As a consequence, these devices and infrastructures have begun to pervade our daily life, creating a new paradigm in the interaction between people and computing environments along the lines of that envisioned back in the day, and thus opening up the potential of many novel applications. For instance, the ubiquitous presence of computers allows people to carry with them only a minimal amount of computing hardware and software, depending on ambient computers to boost performance as needed. A smart phone may not have sufficient computation power to playback a high-definition movie but, rather than running the media playback software on a single device, one could look for available computers nearby and connect them together to constitute an ad-hoc system.

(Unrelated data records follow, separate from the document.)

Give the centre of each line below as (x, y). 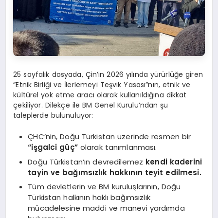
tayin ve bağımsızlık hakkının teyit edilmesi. (115, 172)
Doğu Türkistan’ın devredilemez (87, 162)
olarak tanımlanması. (117, 147)
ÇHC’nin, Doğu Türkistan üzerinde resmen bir (109, 137)
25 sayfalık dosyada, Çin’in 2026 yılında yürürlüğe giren (108, 74)
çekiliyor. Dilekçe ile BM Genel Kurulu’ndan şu (91, 105)
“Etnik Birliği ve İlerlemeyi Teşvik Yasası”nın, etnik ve (102, 84)
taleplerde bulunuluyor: (53, 115)
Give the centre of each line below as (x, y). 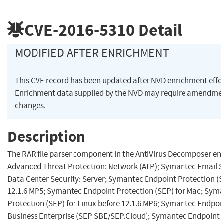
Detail (158, 30)
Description (46, 136)
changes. (30, 106)
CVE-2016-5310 (79, 30)
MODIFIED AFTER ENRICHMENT (92, 53)
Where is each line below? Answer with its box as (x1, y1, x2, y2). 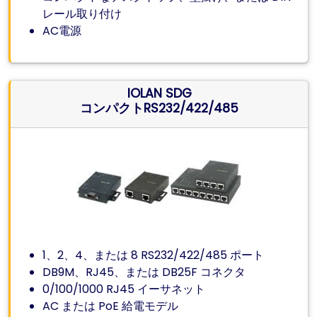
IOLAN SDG (127, 85, 192, 102)
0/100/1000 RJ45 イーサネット (42, 281, 206, 297)
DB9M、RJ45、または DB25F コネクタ (42, 264, 246, 280)
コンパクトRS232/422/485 (80, 100, 238, 117)
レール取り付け (42, 6, 122, 22)
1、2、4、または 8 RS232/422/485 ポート (42, 247, 265, 263)
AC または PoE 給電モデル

The software can then utilize the resources of all participating devices to accomplish the execution collaboratively. Such a system is unplanned and organized on a temporary basis, usually to execute a specific task. Another possible application is the timely information query. Even with sophisticated search engines available nowadays, the answers to some questions (e.g., “is the department store crowed now?” or “can someone take a snapshot of the car race now?”) are time-sensitive and may become less significant if they cannot be obtained immediately; only people who are currently near the store or the race track can provide the appropriate responses. Similarly, with the ubiquity of mobile network-connected devices, it is highly possible to find such people and thus applications requiring timely information become feasible.
However, the scale of ubiquitous computing is huge, and so is the need to enable interoperability among mobile devices and infrastructures. Thus, realizing a system for ubiquitous applications as described above may face challenges related to Dynamic computing environment which are open and dynamic; i.e., usage is not confined to a fixed location, and people carrying computers may join and leave the environment at will. Thus, the environment may change during the execution of an application, leading to problems such as resource variability, system errors, and changing requirements.
Another challenge is related to ¨Resources and information location¨. Dramatic improvements in the quality of and accessibility to networks makes it increasingly feasible to use collections of networked commodity devices as computational resources. Thus, the widespread use of dynamically-assembled collections of computers, located on local and even wide area networks, as powerful computational resources is becoming possible. For instance, a computational task might be initially mapped to available computers within a workgroup, but then extended or migrated to other resources provided by a commercial computational services provider because of changes in computational characteristics or resource availability. However, locating computational resources or information that are relevant to users’ interests can be challenging for ubiquitous computing since it needs to determine which resource is the best candidate at minimum cost given the heterogeneous, dynamic nature of the resources involved. For example, searching for devices to constitute an ad-hoc system, a good resource discovery mechanism may need to consider many factors including user interfaces, architectures, or physical locations to minimize the costs of interoperability among participants. In addition, it is preferable that all ad-hoc system participants be in geographic proximity to promote ease of interaction. It is also highly likely that people currently close to the store would have an answer to the query, “is the department store crowed now?”. Therefore, a range of physical locations must be incorporated within a resource discovery mechanism; e.g., routing mechanisms using geographic parameters such as Greedy Forwarding (GF) may be used to locate participants and initiate communication among them.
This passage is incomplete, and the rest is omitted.